Selbst nach seiner Rückkehr nach Deutschland hat er das manchmal noch gefragt: „Was hätte Goya wohl gemalt, wenn er in Deutschland gelebt hätte? Das Gleiche? Oder wär er hier gar nicht zum Malen gekommen? Hätte direkt aufgegeben. Seine brotlose Kunst.“

(Schwarze Perioden will doch eh keiner sehen, mein Sohn. Die Leute wollen fröhliche Geschichten, die gut ausgehen…)

Er hat nie eine Antwort bekommen. Eine nur halbwegs zufriedenstellende Antwort. Nur Schweigen; und später vielleicht sogar verdrehte Augen

Aber das hat in nicht gestört. Er hat einfach weitergeredet: „In Deutschland wäre Goya wahrscheinlich schon vor dem ersten Pinselstrich verzweifelt. Oder verrückt geworden. Oder er hätte die Leinwand komplett schwarz bemalt, komplett in schwarze Farbe getaucht und das war’s dann. Danach wäre er in seinen Bürojob zurückgekehrt und wäre immer frustriert immer älter geworden…“ (und wahrscheinlich hätte sich seine Frau auch noch irgendwann von ihm getrennt…und einen Neuen, nicht ganz so philosophischen, nicht ganz so künstlerischen Sachbearbeiter oder Kaufmann geheiratet)

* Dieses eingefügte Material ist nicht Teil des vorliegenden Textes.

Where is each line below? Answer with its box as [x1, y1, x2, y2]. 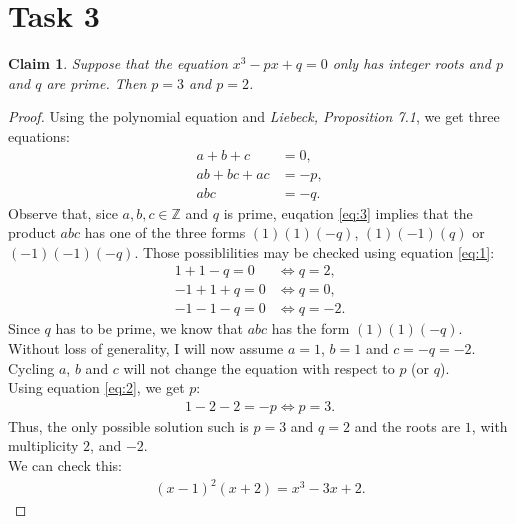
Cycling [8, 357, 55, 378]
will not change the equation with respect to [123, 357, 395, 378]
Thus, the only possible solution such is [8, 415, 249, 436]
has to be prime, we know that [55, 318, 244, 339]
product [8, 222, 56, 243]
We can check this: [8, 455, 123, 476]
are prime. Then [46, 72, 147, 93]
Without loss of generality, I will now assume [8, 338, 284, 359]
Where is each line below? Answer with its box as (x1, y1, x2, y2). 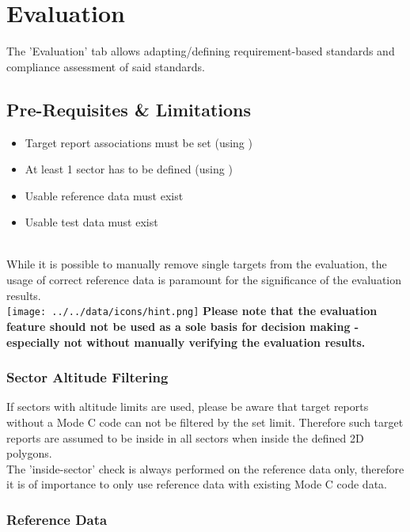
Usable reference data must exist (25, 187, 184, 203)
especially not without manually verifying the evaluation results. (6, 333, 366, 350)
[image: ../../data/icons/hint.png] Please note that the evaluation (6, 302, 378, 319)
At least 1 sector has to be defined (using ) (25, 161, 233, 177)
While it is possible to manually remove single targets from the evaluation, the (6, 256, 387, 272)
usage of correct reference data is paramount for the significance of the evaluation (6, 272, 401, 288)
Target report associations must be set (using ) (25, 134, 252, 150)
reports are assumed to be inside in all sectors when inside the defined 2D (6, 429, 364, 446)
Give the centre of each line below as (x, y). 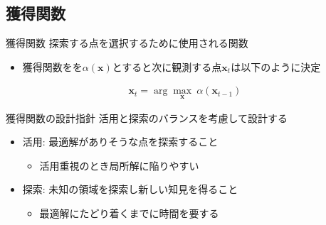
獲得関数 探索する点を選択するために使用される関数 (127, 43)
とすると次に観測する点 (167, 66)
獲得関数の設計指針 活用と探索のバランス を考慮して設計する (147, 117)
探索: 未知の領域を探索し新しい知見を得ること (130, 189)
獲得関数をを (52, 66)
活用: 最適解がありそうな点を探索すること (120, 142)
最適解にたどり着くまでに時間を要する (129, 213)
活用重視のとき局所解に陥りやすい (119, 165)
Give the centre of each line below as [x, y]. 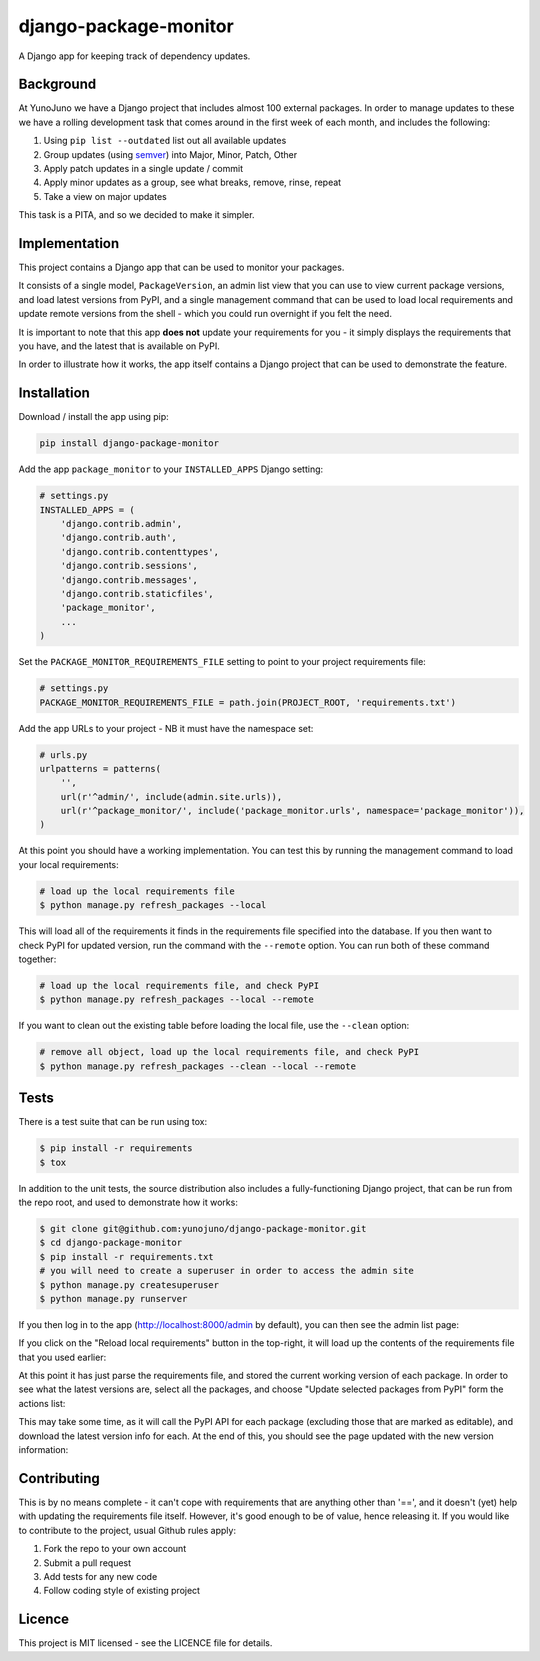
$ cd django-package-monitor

Aber vielleicht kann man das ja auch gar nicht miteinander vergleichen. Vielleicht ist das ja wie mit den Äpfeln und den Birnen. Vielleicht kann man ja Spanien im angehenden 19 Jahrhundert und Deutschland im schon angebrochenen 21. Jahrhundert gar nicht miteinander vergleichen.

Oder vielleicht doch?

Vielleicht hätte er seine Bilder ja auch haargenau so gemalt wie in Spanien, wäre genauso taub geworden und fast sogar blind (die Höchststrafe für einen Maler – oder ein Segen?), wäre am Ende genauso gestorben, in die Dunkelheit gegangen, die ihn schon sein ganzes Leben nicht loslassen wollte, ihn umgeben hat wie ein treuer Freund, eine Frau, eine Geliebte. Genau wie Beethoven – der größte Sohn dieser, seiner schrecklichen Heimatstadt –, der am Ende seine Lebens in die akustische Dunkelheit eintrat.

(irgendwo habe ich einmal gelesen, dass der letzte Sinn, den man verliert, bevor man stirbt, der Hörsinn ist)

So kriegt jeder am Ende das, was er verdient und wahrscheinlich fällt mir irgendwann die Hand ab, bei dem ganzen Scheiß, den ich hier schreibe. Genau wie deine Mutter das damals schon prophezeit hat: „Wenn du die Hand gegen deine Eltern erhebst, fällt sie dir irgendwann ab!“ Und du dachtest tatsächlich das wär war. Oder die Zunge fällt dir aus, wenn du zu viel redest. Oder was auch immer.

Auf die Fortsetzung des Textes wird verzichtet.